First, where is your primary residence? Are you maintaining legal residency in Canada and only visiting the UK for 6 months at a time? Where is your home, bank accounts, utility bill payments etc. taking place? 

There are other aspects to consider if you want to spend alternating periods in each country. You could be 'deemed resident' in both countries for example and get into a mess with the tax people in the UK. 

Are you getting a UK state pension from the years you worked there before moving to Canada? Is it being paid to you in Canada? If in Canada, then it is frozen but you can claim the increase for the time you are in the UK.

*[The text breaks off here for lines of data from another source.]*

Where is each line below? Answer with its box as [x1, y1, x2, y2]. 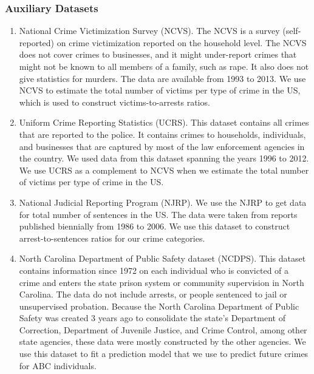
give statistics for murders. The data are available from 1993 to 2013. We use [19, 72, 306, 84]
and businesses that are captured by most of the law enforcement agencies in [19, 140, 305, 152]
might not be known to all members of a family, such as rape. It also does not [19, 60, 309, 72]
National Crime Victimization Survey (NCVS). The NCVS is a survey [19, 24, 280, 37]
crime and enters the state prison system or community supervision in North [19, 276, 304, 288]
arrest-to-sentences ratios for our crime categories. [19, 231, 205, 244]
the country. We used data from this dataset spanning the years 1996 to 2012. [19, 152, 309, 165]
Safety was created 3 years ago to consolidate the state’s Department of [19, 311, 285, 324]
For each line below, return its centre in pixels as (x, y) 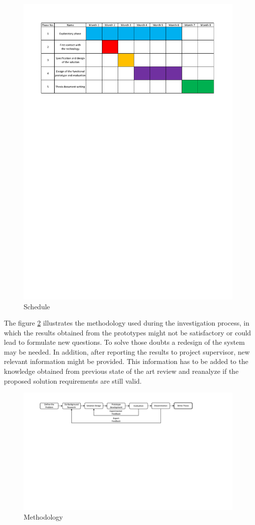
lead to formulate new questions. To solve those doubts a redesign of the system (125, 342)
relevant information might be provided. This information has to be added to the (126, 361)
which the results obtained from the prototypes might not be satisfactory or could (127, 332)
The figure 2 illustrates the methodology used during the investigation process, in (127, 323)
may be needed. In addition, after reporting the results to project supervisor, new (127, 351)
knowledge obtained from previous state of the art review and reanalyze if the (121, 371)
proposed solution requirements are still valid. (73, 380)
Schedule (37, 306)
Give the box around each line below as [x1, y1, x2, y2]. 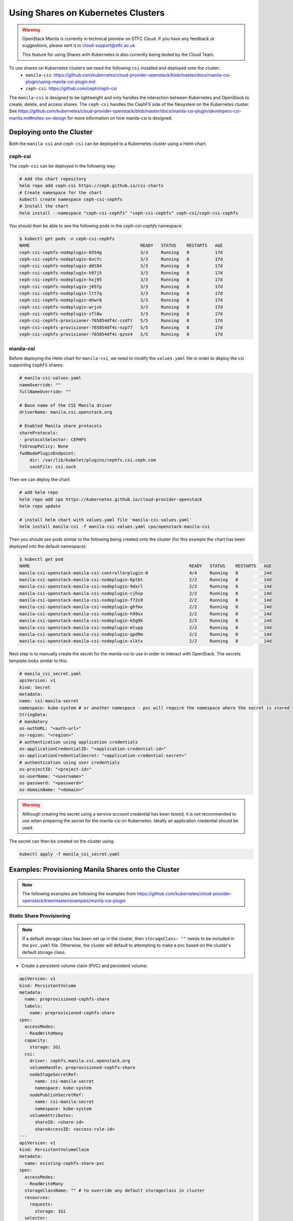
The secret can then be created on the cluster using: [9, 838, 115, 844]
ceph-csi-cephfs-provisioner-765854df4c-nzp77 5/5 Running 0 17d [19, 325, 223, 330]
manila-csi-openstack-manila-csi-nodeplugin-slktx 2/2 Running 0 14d [19, 638, 272, 644]
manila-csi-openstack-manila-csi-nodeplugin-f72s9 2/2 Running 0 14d [19, 597, 272, 603]
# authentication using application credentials [19, 739, 138, 745]
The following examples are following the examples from [22, 891, 136, 897]
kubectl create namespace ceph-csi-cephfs [19, 197, 123, 202]
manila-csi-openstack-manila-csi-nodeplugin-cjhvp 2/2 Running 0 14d [19, 590, 272, 596]
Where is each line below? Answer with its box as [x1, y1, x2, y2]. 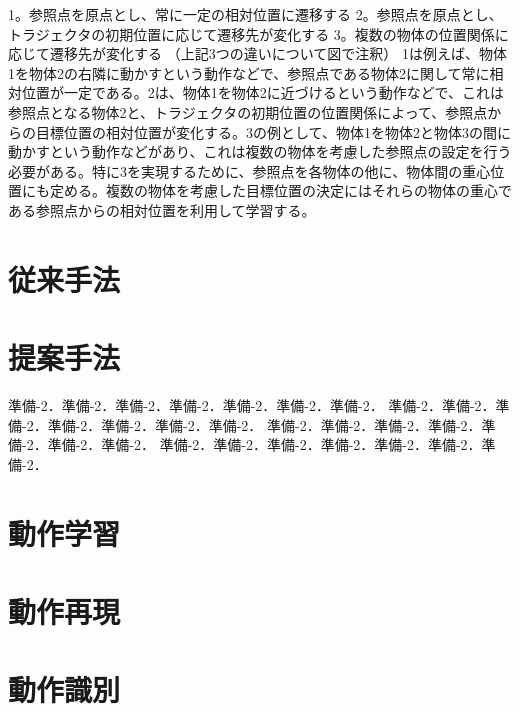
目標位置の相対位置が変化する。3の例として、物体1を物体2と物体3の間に [35, 121, 511, 142]
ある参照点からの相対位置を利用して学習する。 [8, 199, 316, 220]
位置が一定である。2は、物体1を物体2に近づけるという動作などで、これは [21, 82, 505, 103]
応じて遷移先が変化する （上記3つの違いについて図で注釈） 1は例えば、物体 [8, 43, 507, 64]
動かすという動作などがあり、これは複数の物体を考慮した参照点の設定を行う [8, 141, 512, 162]
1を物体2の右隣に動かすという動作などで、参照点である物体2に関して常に [8, 62, 490, 83]
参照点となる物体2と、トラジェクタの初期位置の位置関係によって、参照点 [8, 101, 488, 122]
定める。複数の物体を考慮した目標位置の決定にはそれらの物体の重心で [49, 180, 512, 201]
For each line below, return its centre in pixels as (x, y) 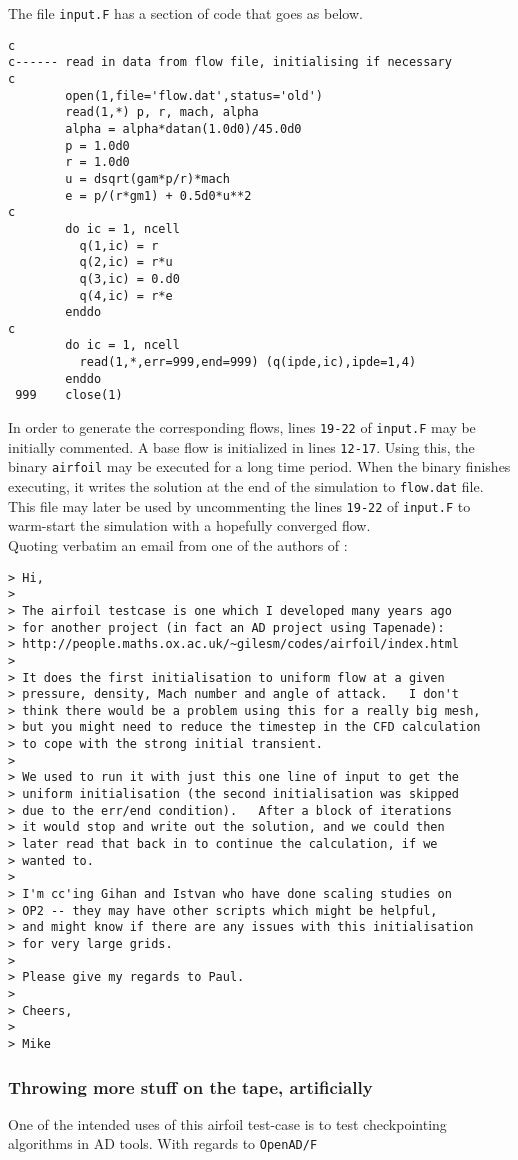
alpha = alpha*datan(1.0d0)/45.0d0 (183, 128)
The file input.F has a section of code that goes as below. (185, 13)
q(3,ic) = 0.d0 (129, 278)
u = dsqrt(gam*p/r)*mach (147, 178)
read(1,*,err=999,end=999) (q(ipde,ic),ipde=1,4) (248, 362)
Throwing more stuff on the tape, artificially (190, 1086)
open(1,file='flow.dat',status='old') (194, 95)
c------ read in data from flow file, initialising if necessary (230, 62)
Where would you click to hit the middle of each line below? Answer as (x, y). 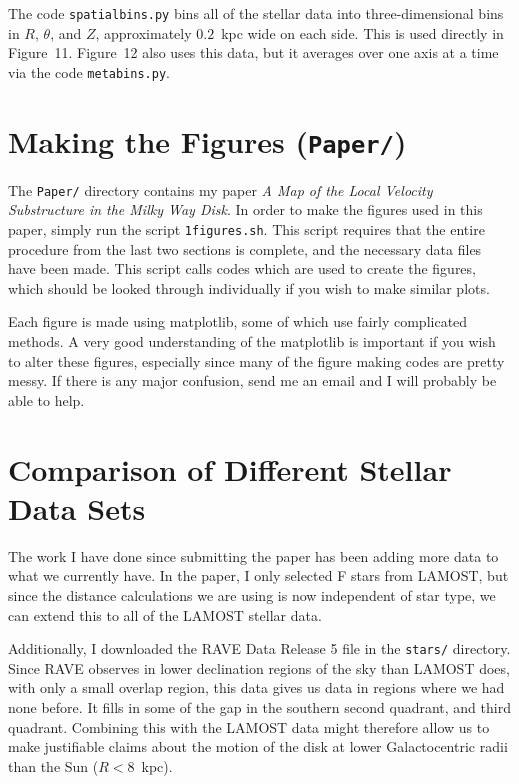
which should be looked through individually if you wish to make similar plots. (249, 287)
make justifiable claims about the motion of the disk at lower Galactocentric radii (258, 746)
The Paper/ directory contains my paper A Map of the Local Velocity (220, 189)
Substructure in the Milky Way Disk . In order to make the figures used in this (245, 209)
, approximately (143, 32)
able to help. (46, 399)
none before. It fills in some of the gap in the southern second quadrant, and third (259, 706)
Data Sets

If you consider yourself a resident of Canada (have your home there) and are only visiting the UK, my advice would be to keep your visits to under 153 days per year. That is the simplest way to handle it and likely to give you the least possibility of problems. Yes, you can be absent for up to 212 days in a given year but must have NOT been absent for more than 153 days in the two preceding years. So you could be absent longer every third year. The simplest way as I said is just stick to the 153 days per year maximum.

When in the UK, apply for the uplift in your UK pension for the period of time you will be there if you haven't already been doing so. Given your age and the amount of State Pension you are probably being paid, it will be a signifigant uplift per week while in the UK.
The great pensions divide... How expats receive up to FOUR TIMES less, despite paying in the same | This is Money

Re GIS, if you stick to under 153 days absence per year, you will remain eligible for it. Also depending on your income of course.


----------



## huntleym (Aug 18, 2011)

Hmmmm! Much to think about . To answer some of your points...
_First, where is your primary residence? Are you maintaining legal residency in Canada and only visiting the UK for 6 months at a time? Where is your home, bank accounts, utility bill payments etc. taking place?_ 
Our primary residence is Burlington Canada. We have bank accounts in both countries, we pay utility bills in both countries.
Since our income is only from state pensions in both countries (UK paid into UK bank) it is not likely we will be paying income tax anywhere. We know all about the increase in UK pension whilst we are there and have applied for, and received the increase for many years.

Seems your idea of 153 days per year in UK might be the solution. We live in our children's house in the UK during our stays and do NOT own any UK property. We are very poor!! Existing on just state pensions which we can do by just changing our daily expenses over from Canada to UK. Canadian Property taxes, loan repayments, condo fees and utilities are paid in Canada from Canadian Bank. UK City taxes, utilities, housekeeping etc are paid from UK bank account. It's a bit of a "juggle" but it's worked hitherto. This is the first year we have stayed for 6 months. 

Finally can we come back in say February next for 153 days having returned in October? Then how long before we can come back again? To the UK that is.

Thanks for all your advice so far, FYI we used to live in East Oakville, Pinehurst Drive to be precise.


----------